• [Data entries]:
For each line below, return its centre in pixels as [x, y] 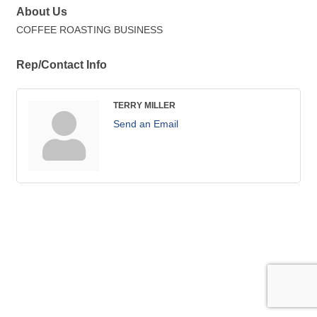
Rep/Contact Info [62, 65]
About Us [42, 12]
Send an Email [146, 124]
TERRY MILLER [144, 105]
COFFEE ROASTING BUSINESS [90, 30]
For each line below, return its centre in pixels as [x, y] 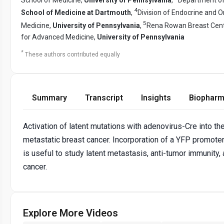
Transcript [104, 97]
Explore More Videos [70, 213]
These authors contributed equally [72, 54]
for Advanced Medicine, [59, 37]
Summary [49, 97]
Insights [156, 97]
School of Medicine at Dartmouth [76, 13]
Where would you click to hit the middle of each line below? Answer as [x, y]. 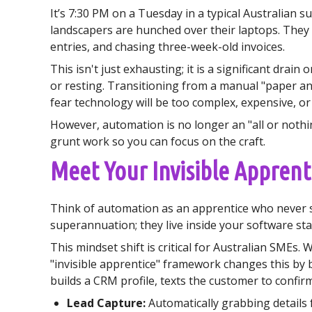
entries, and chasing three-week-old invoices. [167, 47]
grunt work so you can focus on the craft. [158, 141]
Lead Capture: [106, 303]
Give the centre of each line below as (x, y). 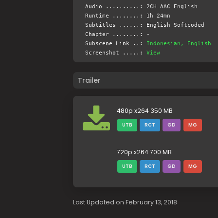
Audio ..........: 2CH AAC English (141, 7)
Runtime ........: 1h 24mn (127, 16)
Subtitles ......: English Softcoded (145, 25)
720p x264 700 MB (144, 152)
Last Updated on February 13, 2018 (125, 202)
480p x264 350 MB (145, 111)
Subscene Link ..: (116, 44)
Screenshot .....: (116, 53)
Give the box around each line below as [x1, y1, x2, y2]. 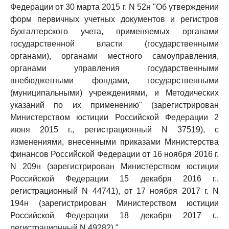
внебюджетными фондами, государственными [10, 76, 219, 85]
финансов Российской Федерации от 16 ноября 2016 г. [10, 150, 219, 158]
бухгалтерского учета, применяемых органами [10, 27, 219, 36]
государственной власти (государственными [10, 39, 219, 48]
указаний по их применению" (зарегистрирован [10, 101, 219, 109]
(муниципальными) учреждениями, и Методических [10, 88, 219, 97]
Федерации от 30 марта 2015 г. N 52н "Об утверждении [10, 3, 219, 11]
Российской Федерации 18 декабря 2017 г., [10, 211, 219, 220]
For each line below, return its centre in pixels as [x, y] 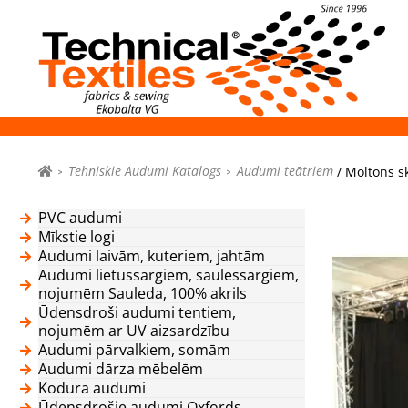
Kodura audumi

• [Goal of the exercise]: Write out every entry exactly. Pictures do not belong in the copy.

• [Answer for this exercise]:
For each line below, return its centre in pixels as [x, y] 
Rep/Contact Info [62, 65]
About Us [42, 12]
Send an Email [146, 124]
TERRY MILLER [144, 105]
COFFEE ROASTING BUSINESS [90, 30]
For each line below, return its centre in pixels as [x, y] 
Transcript [104, 97]
Explore More Videos [70, 213]
These authors contributed equally [72, 54]
for Advanced Medicine, [59, 37]
Summary [49, 97]
Insights [156, 97]
School of Medicine at Dartmouth [76, 13]
Where would you click to hit the middle of each line below? Answer as [x, y]. 
entries, and chasing three-week-old invoices. [167, 47]
grunt work so you can focus on the craft. [158, 141]
Lead Capture: [106, 303]
Give the centre of each line below as (x, y). 
Audio ..........: 2CH AAC English (141, 7)
Runtime ........: 1h 24mn (127, 16)
Subtitles ......: English Softcoded (145, 25)
720p x264 700 MB (144, 152)
Last Updated on February 13, 2018 (125, 202)
480p x264 350 MB (145, 111)
Subscene Link ..: (116, 44)
Screenshot .....: (116, 53)
Give the box around each line below as [x1, y1, x2, y2]. 
внебюджетными фондами, государственными [10, 76, 219, 85]
финансов Российской Федерации от 16 ноября 2016 г. [10, 150, 219, 158]
бухгалтерского учета, применяемых органами [10, 27, 219, 36]
государственной власти (государственными [10, 39, 219, 48]
указаний по их применению" (зарегистрирован [10, 101, 219, 109]
(муниципальными) учреждениями, и Методических [10, 88, 219, 97]
Федерации от 30 марта 2015 г. N 52н "Об утверждении [10, 3, 219, 11]
Российской Федерации 18 декабря 2017 г., [10, 211, 219, 220]
For each line below, return its centre in pixels as [x, y] 
Kodura audumi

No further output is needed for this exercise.